▶ **Aim of the exercise**
Taking the line with "C. washed D." as the start, reproduce every line until the records end, exactly and with nothing added.
^^^^
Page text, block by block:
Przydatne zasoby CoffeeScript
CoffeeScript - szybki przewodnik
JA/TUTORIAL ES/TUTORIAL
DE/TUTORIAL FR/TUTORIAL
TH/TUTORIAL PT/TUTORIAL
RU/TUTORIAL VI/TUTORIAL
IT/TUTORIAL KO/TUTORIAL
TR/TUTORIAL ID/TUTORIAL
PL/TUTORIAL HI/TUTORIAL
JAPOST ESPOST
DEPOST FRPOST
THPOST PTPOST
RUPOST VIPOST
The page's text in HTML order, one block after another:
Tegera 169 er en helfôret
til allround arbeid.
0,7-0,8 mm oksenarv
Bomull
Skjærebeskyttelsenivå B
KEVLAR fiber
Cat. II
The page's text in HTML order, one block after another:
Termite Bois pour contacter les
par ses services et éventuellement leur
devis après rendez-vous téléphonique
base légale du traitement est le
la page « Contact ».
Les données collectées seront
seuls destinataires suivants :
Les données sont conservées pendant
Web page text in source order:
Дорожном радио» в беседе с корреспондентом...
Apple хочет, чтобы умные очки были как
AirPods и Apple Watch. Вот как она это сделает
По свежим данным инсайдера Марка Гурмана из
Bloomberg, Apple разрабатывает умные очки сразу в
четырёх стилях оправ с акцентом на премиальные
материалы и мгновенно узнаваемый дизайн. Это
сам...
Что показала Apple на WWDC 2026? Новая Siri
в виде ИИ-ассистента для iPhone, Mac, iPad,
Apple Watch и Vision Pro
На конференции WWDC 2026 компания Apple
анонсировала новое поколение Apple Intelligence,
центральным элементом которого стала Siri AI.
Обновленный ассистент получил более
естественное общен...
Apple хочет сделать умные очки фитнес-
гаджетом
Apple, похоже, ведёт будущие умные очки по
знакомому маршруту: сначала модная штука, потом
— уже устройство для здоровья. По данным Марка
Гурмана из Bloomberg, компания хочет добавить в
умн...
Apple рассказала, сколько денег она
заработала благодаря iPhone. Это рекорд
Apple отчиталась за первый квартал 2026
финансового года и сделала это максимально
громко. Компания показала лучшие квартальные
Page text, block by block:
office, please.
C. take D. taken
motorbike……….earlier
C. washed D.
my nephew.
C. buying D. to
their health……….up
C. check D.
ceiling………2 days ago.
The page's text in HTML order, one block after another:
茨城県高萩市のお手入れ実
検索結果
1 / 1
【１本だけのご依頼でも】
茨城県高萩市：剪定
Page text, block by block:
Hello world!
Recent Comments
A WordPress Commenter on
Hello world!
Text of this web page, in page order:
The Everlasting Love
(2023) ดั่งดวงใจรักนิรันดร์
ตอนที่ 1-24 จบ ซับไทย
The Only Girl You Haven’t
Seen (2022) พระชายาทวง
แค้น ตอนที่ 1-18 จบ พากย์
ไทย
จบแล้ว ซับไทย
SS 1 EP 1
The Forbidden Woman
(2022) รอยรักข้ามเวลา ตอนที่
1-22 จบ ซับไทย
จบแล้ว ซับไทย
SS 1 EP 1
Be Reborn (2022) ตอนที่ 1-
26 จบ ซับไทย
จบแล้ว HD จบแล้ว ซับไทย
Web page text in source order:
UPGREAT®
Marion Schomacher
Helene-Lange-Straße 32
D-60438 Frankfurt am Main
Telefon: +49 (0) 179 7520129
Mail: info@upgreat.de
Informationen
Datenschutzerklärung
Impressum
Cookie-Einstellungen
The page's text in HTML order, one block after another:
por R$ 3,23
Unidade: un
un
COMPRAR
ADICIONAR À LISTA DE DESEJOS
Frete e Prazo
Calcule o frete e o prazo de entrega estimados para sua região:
^^^^
▶ **Reply**
C. washed D.
my nephew.
C. buying D. to
their health……….up
C. check D.
ceiling………2 days ago.
The page's text in HTML order, one block after another:
茨城県高萩市のお手入れ実
検索結果
1 / 1
【１本だけのご依頼でも】
茨城県高萩市：剪定
Page text, block by block:
Hello world!
Recent Comments
A WordPress Commenter on
Hello world!
Text of this web page, in page order:
The Everlasting Love
(2023) ดั่งดวงใจรักนิรันดร์
ตอนที่ 1-24 จบ ซับไทย
The Only Girl You Haven’t
Seen (2022) พระชายาทวง
แค้น ตอนที่ 1-18 จบ พากย์
ไทย
จบแล้ว ซับไทย
SS 1 EP 1
The Forbidden Woman
(2022) รอยรักข้ามเวลา ตอนที่
1-22 จบ ซับไทย
จบแล้ว ซับไทย
SS 1 EP 1
Be Reborn (2022) ตอนที่ 1-
26 จบ ซับไทย
จบแล้ว HD จบแล้ว ซับไทย
Web page text in source order:
UPGREAT®
Marion Schomacher
Helene-Lange-Straße 32
D-60438 Frankfurt am Main
Telefon: +49 (0) 179 7520129
Mail: info@upgreat.de
Informationen
Datenschutzerklärung
Impressum
Cookie-Einstellungen
The page's text in HTML order, one block after another:
por R$ 3,23
Unidade: un
un
COMPRAR
ADICIONAR À LISTA DE DESEJOS
Frete e Prazo
Calcule o frete e o prazo de entrega estimados para sua região:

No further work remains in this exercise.